Begin at the top of the records below and return each line exactly through the line with "This reality is". Skip pictures.

-----

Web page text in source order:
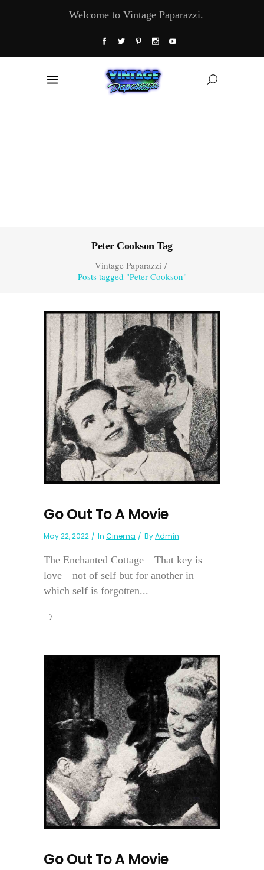
Welcome to Vintage Paparazzi.
Peter Cookson Tag
Vintage Paparazzi/
Posts tagged "Peter Cookson"
Go Out To A Movie
May 22, 2022 In Cinema ByAdmin
The Enchanted Cottage—That key is
love—not of self but for another in
which self is forgotten...
Go Out To A Movie
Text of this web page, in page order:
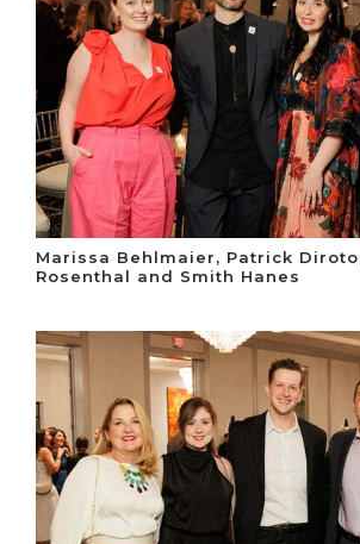
Marissa Behlmaier, Patrick
Rosenthal and Smith Hanes
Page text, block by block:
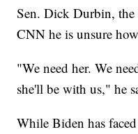
Sen. Dick Durbin,
CNN he is unsure
"We need her. We
she'll be with us," he
While Biden has
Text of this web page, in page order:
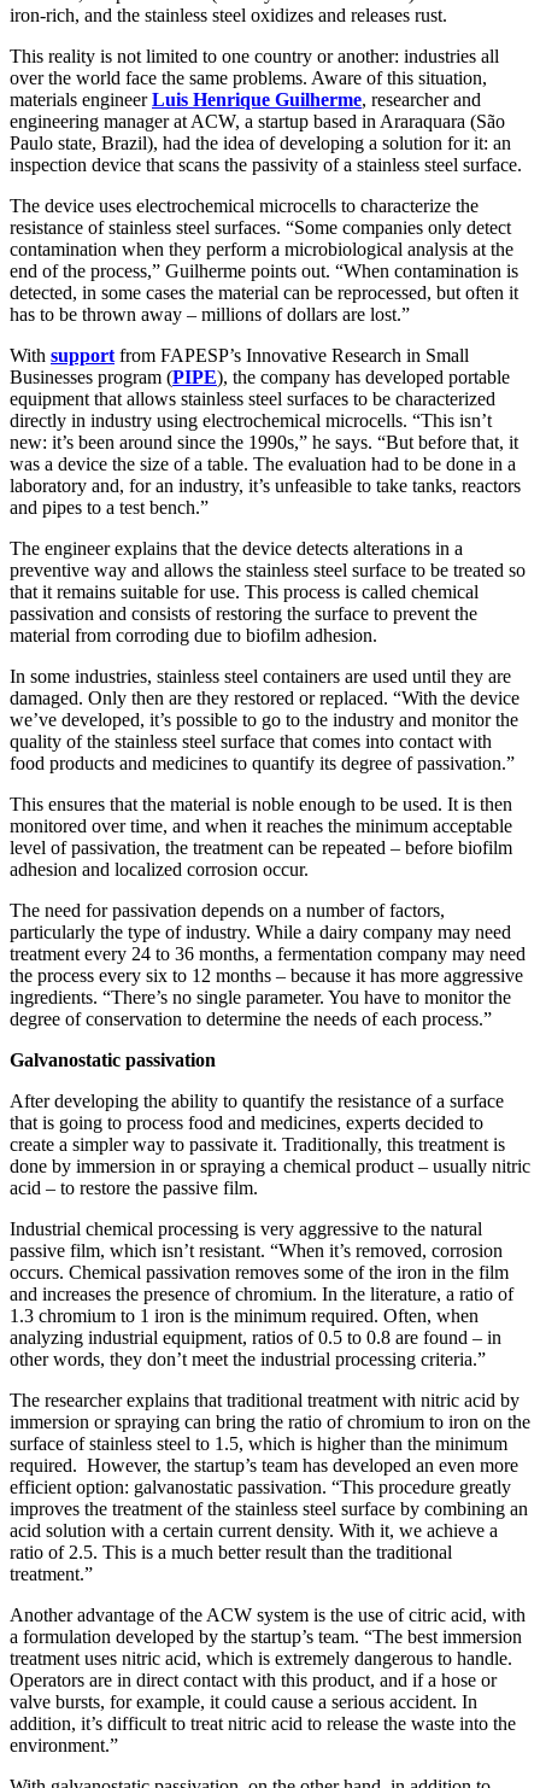
iron-rich, and the stainless steel oxidizes and releases rust.
This reality is not limited to one country or another: industries all
over the world face the same problems. Aware of this situation,
materials engineerLuis Henrique Guilherme, researcher and
engineering manager at ACW, a startup based in Araraquara (São
Paulo state, Brazil), had the idea of developing a solution for it: an
inspection device that scans the passivity of a stainless steel surface.
The device uses electrochemical microcells to characterize the
resistance of stainless steel surfaces. “Some companies only detect
contamination when they perform a microbiological analysis at the
end of the process,” Guilherme points out. “When contamination is
detected, in some cases the material can be reprocessed, but often it
has to be thrown away – millions of dollars are lost.”
With support from FAPESP’s Innovative Research in Small
Businesses program (PIPE), the company has developed portable
equipment that allows stainless steel surfaces to be characterized
directly in industry using electrochemical microcells. “This isn’t
new: it’s been around since the 1990s,” he says. “But before that, it
was a device the size of a table. The evaluation had to be done in a
laboratory and, for an industry, it’s unfeasible to take tanks, reactors
and pipes to a test bench.”
The engineer explains that the device detects alterations in a
preventive way and allows the stainless steel surface to be treated so
that it remains suitable for use. This process is called chemical
passivation and consists of restoring the surface to prevent the
material from corroding due to biofilm adhesion.
In some industries, stainless steel containers are used until they are
damaged. Only then are they restored or replaced. “With the device
we’ve developed, it’s possible to go to the industry and monitor the
quality of the stainless steel surface that comes into contact with
food products and medicines to quantify its degree of passivation.”
This ensures that the material is noble enough to be used. It is then
monitored over time, and when it reaches the minimum acceptable
level of passivation, the treatment can be repeated – before biofilm
adhesion and localized corrosion occur.
The need for passivation depends on a number of factors,
particularly the type of industry. While a dairy company may need
treatment every 24 to 36 months, a fermentation company may need
the process every six to 12 months – because it has more aggressive
ingredients. “There’s no single parameter. You have to monitor the
degree of conservation to determine the needs of each process.”
Galvanostatic passivation
After developing the ability to quantify the resistance of a surface
that is going to process food and medicines, experts decided to
create a simpler way to passivate it. Traditionally, this treatment is
done by immersion in or spraying a chemical product – usually nitric
acid – to restore the passive film.
Industrial chemical processing is very aggressive to the natural
passive film, which isn’t resistant. “When it’s removed, corrosion
occurs. Chemical passivation removes some of the iron in the film
and increases the presence of chromium. In the literature, a ratio of
1.3 chromium to 1 iron is the minimum required. Often, when
analyzing industrial equipment, ratios of 0.5 to 0.8 are found – in
other words, they don’t meet the industrial processing criteria.”
The researcher explains that traditional treatment with nitric acid by
immersion or spraying can bring the ratio of chromium to iron on the
surface of stainless steel to 1.5, which is higher than the minimum
required. However, the startup’s team has developed an even more
efficient option: galvanostatic passivation. “This procedure greatly
improves the treatment of the stainless steel surface by combining an
acid solution with a certain current density. With it, we achieve a
ratio of 2.5. This is a much better result than the traditional
treatment.”
Another advantage of the ACW system is the use of citric acid, with
a formulation developed by the startup’s team. “The best immersion
treatment uses nitric acid, which is extremely dangerous to handle.
Operators are in direct contact with this product, and if a hose or
valve bursts, for example, it could cause a serious accident. In
addition, it’s difficult to treat nitric acid to release the waste into the
environment.”
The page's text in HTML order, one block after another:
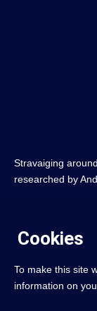
Stravaiging
researched by
Cookies
To make this site
information on
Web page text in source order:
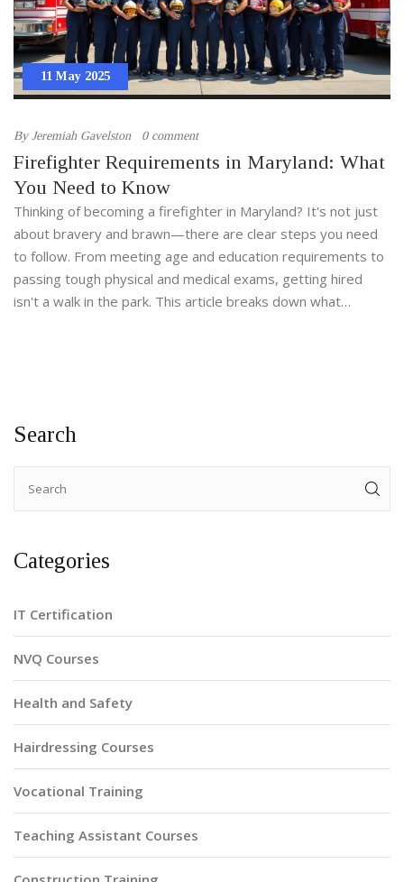
11 May 2025
ByJeremiah Gavelston 0 comment
Firefighter Requirements in Maryland: What
You Need to Know
Thinking of becoming a firefighter in Maryland? It's not just
about bravery and brawn—there are clear steps you need
to follow. From meeting age and education requirements to
passing tough physical and medical exams, getting hired
isn't a walk in the park. This article breaks down what
Search
Categories
IT Certification
NVQ Courses
Health and Safety
Hairdressing Courses
Vocational Training
Teaching Assistant Courses
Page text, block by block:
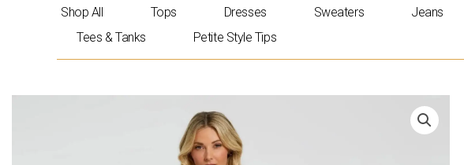
Shop All Tops Dresses Sweaters Jeans
Tees & Tanks
Petite Style Tips
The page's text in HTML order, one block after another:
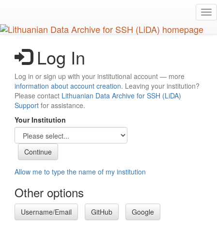
main
content
Log In
Log in or sign up with your institutional account — more
information about account creation. Leaving your institution?
Please contact Lithuanian Data Archive for SSH (LiDA)
Support for assistance.
Your Institution
Allow me to type the name of my institution
Other options
Username/Email GitHub Google
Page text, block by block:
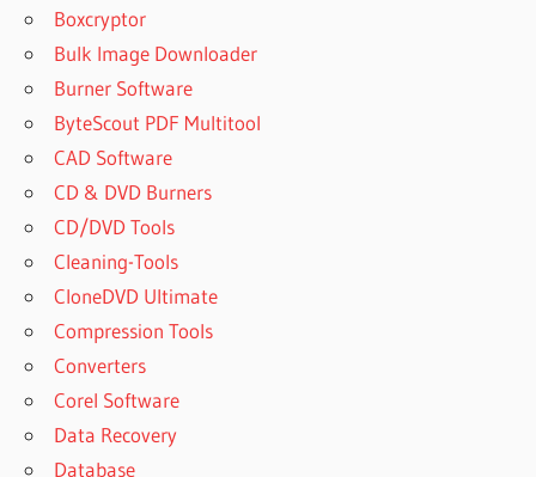
Boxcryptor
Bulk Image Downloader
Burner Software
ByteScout PDF Multitool
CAD Software
CD & DVD Burners
CD/DVD Tools
Cleaning-Tools
CloneDVD Ultimate
Compression Tools
Converters
Corel Software
Data Recovery
Database
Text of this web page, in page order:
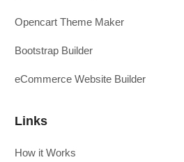
Opencart Theme Maker
Bootstrap Builder
eCommerce Website Builder
Links
How it Works
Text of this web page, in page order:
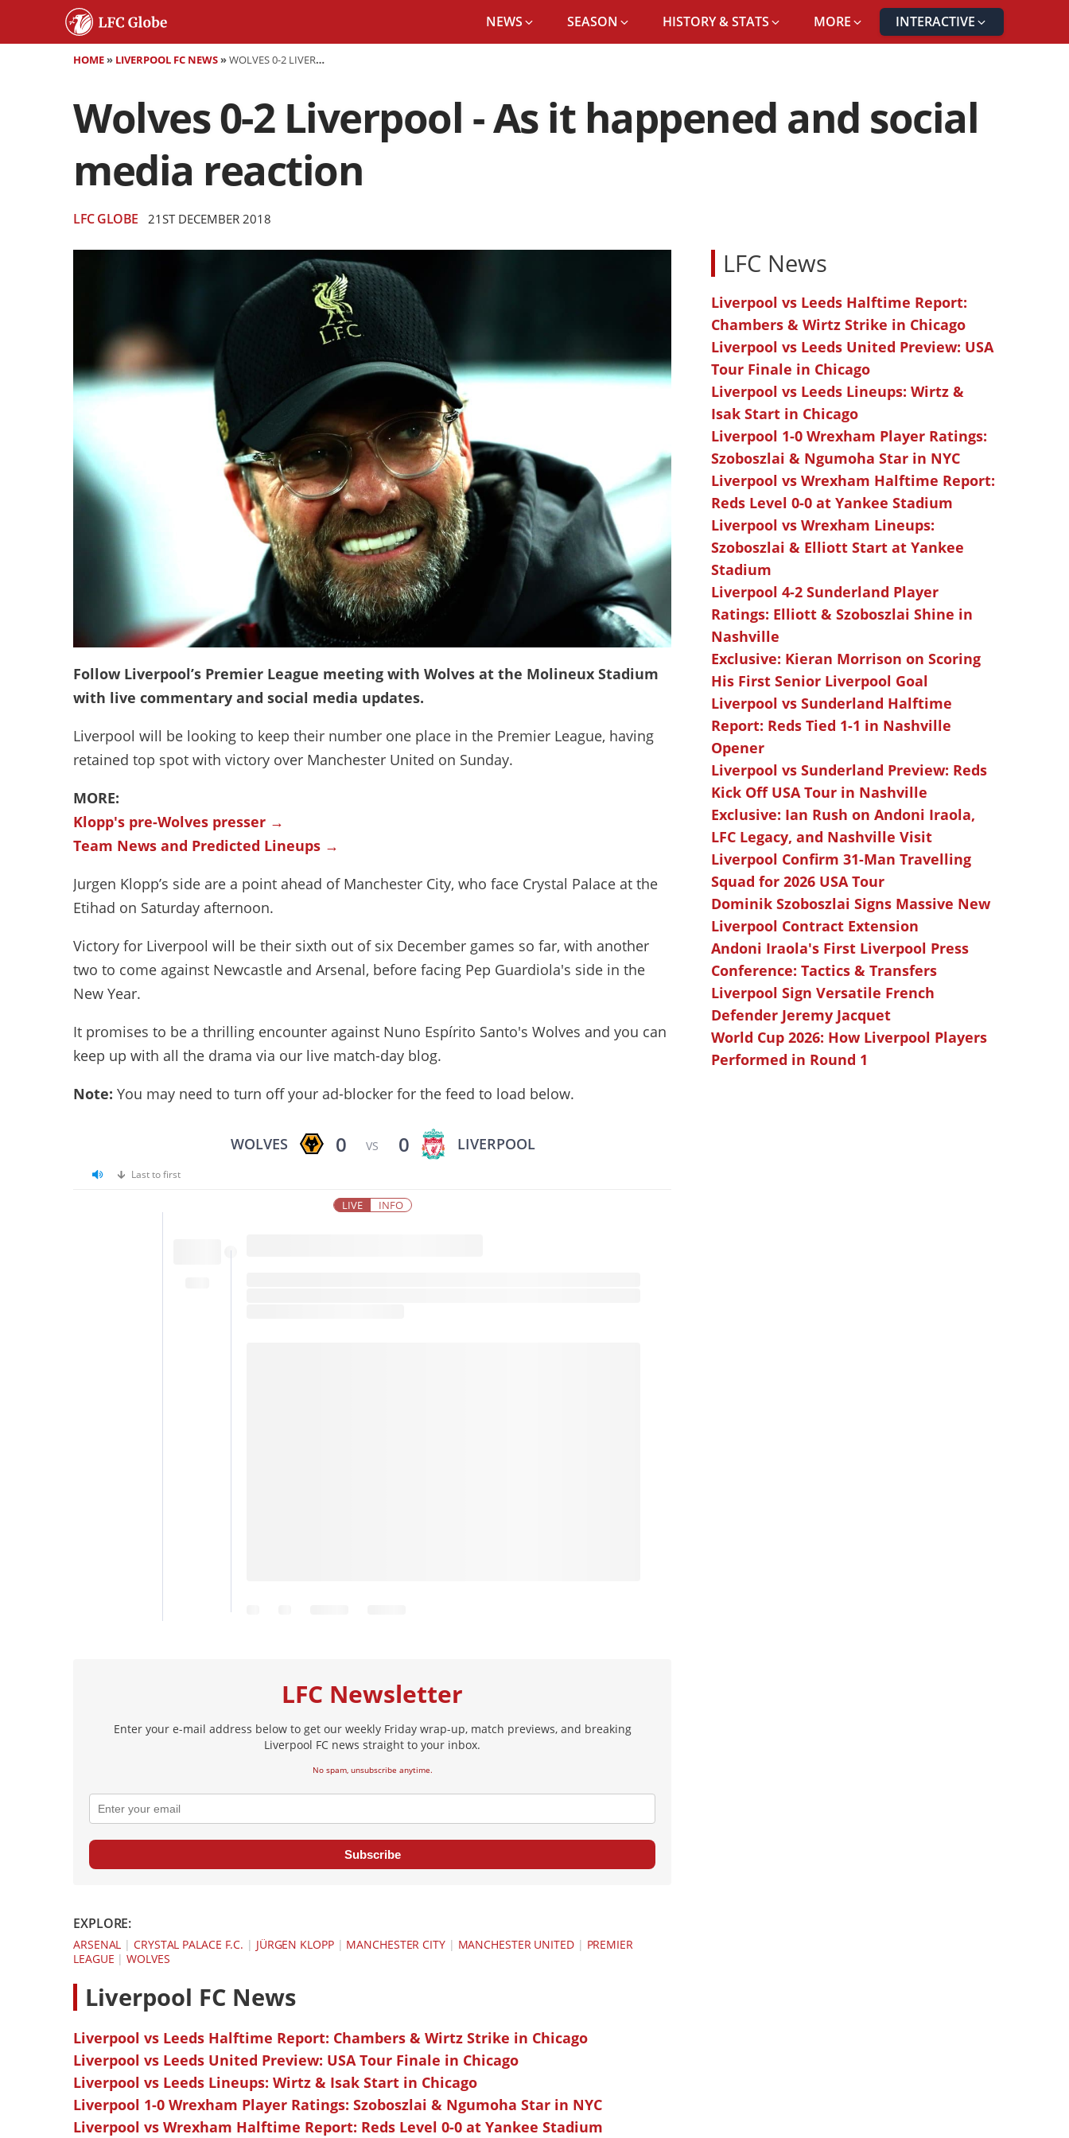
NEWS SEASON HISTORY & STATS MORE INTERACTIVE
HOME» LIVERPOOL FC NEWS»WOLVES 0-2 LIVERPOOL - AS IT HAPPENED AND SOCIAL MEDIA REACTION
Wolves 0-2 Liverpool - As it happened and social
media reaction
LFC GLOBE 21ST DECEMBER 2018
Follow Liverpool’s Premier League meeting with Wolves at the Molineux Stadium
with live commentary and social media updates.
Liverpool will be looking to keep their number one place in the Premier League, having
retained top spot with victory over Manchester United on Sunday.
MORE:
Klopp's pre-Wolves presser →
Team News and Predicted Lineups →
Jurgen Klopp’s side are a point ahead of Manchester City, who face Crystal Palace at the
Etihad on Saturday afternoon.
Victory for Liverpool will be their sixth out of six December games so far, with another
two to come against Newcastle and Arsenal, before facing Pep Guardiola's side in the
New Year.
It promises to be a thrilling encounter against Nuno Espírito Santo's Wolves and you can
keep up with all the drama via our live match-day blog.
Note: You may need to turn off your ad-blocker for the feed to load below.
WOLVES 0 VS 0 LIVERPOOL
Last to first
LIVE INFO
LFC Newsletter
Enter your e-mail address below to get our weekly Friday wrap-up, match previews, and breaking
Liverpool FC news straight to your inbox.
No spam, unsubscribe anytime.
Subscribe
EXPLORE:
ARSENAL |CRYSTAL PALACE F.C. | JÜRGEN KLOPP| MANCHESTER CITY| MANCHESTER UNITED| PREMIER
LEAGUE |WOLVES
Liverpool FC News
Liverpool vs Leeds Halftime Report: Chambers & Wirtz Strike in Chicago
Liverpool vs Leeds United Preview: USA Tour Finale in Chicago
Liverpool vs Leeds Lineups: Wirtz & Isak Start in Chicago
Liverpool 1-0 Wrexham Player Ratings: Szoboszlai & Ngumoha Star in NYC
Liverpool vs Wrexham Halftime Report: Reds Level 0-0 at Yankee Stadium
LFC News
Liverpool vs Leeds Halftime Report:
Chambers & Wirtz Strike in Chicago
Liverpool vs Leeds United Preview: USA
Tour Finale in Chicago
Liverpool vs Leeds Lineups: Wirtz &
Isak Start in Chicago
Liverpool 1-0 Wrexham Player Ratings:
Szoboszlai & Ngumoha Star in NYC
Liverpool vs Wrexham Halftime Report:
Reds Level 0-0 at Yankee Stadium
Liverpool vs Wrexham Lineups:
Szoboszlai & Elliott Start at Yankee
Stadium
Liverpool 4-2 Sunderland Player
Ratings: Elliott & Szoboszlai Shine in
Nashville
Exclusive: Kieran Morrison on Scoring
His First Senior Liverpool Goal
Liverpool vs Sunderland Halftime
Report: Reds Tied 1-1 in Nashville
Opener
Liverpool vs Sunderland Preview: Reds
Kick Off USA Tour in Nashville
Exclusive: Ian Rush on Andoni Iraola,
LFC Legacy, and Nashville Visit
Liverpool Confirm 31-Man Travelling
Squad for 2026 USA Tour
Dominik Szoboszlai Signs Massive New
Liverpool Contract Extension
Andoni Iraola's First Liverpool Press
Conference: Tactics & Transfers
Liverpool Sign Versatile French
Defender Jeremy Jacquet
World Cup 2026: How Liverpool Players
Performed in Round 1
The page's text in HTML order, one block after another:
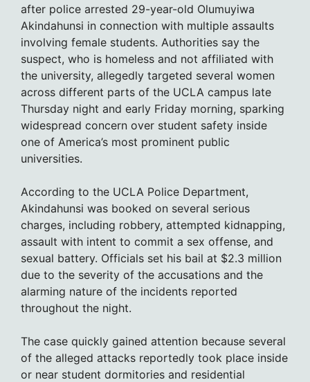
after police arrested 29-year-old Olumuyiwa
Akindahunsi in connection with multiple assaults
involving female students. Authorities say the
suspect, who is homeless and not affiliated with
the university, allegedly targeted several women
across different parts of the UCLA campus late
Thursday night and early Friday morning, sparking
widespread concern over student safety inside
one of America’s most prominent public
universities.
According to the UCLA Police Department,
Akindahunsi was booked on several serious
charges, including robbery, attempted kidnapping,
assault with intent to commit a sex offense, and
sexual battery. Officials set his bail at $2.3 million
due to the severity of the accusations and the
alarming nature of the incidents reported
throughout the night.
The case quickly gained attention because several
of the alleged attacks reportedly took place inside
or near student dormitories and residential
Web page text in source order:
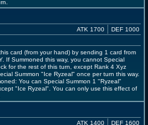
ATK 1700 DEF 1000
card (from your hand) by sending 1 card from
If Summoned this way, you cannot Special
for the rest of this turn, except Rank 4 Xyz
Summon "Ice Ryzeal" once per turn this way.
You can Special Summon 1 "Ryzeal"
"Ice Ryzeal". You can only use this effect of
ATK 1400 DEF 1600
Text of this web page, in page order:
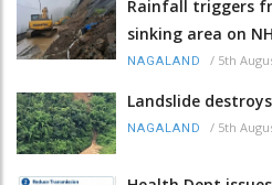
Rainfall triggers
sinking area on
NAGALAND / 5th
Landslide
NAGALAND / 5th
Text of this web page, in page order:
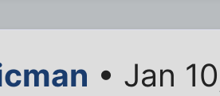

-----

- **Result of the task**
Web page text in source order:
Welcome to Vintage Paparazzi.
Peter Cookson Tag
Vintage Paparazzi/
Posts tagged "Peter Cookson"
Go Out To A Movie
May 22, 2022 In Cinema ByAdmin
The Enchanted Cottage—That key is
love—not of self but for another in
which self is forgotten...
Go Out To A Movie
Text of this web page, in page order:
Marissa Behlmaier, Patrick
Rosenthal and Smith Hanes
Page text, block by block:
Sen. Dick Durbin,
CNN he is unsure
"We need her. We
she'll be with us," he
While Biden has
Text of this web page, in page order:
iron-rich, and the stainless steel oxidizes and releases rust.
This reality is not limited to one country or another: industries all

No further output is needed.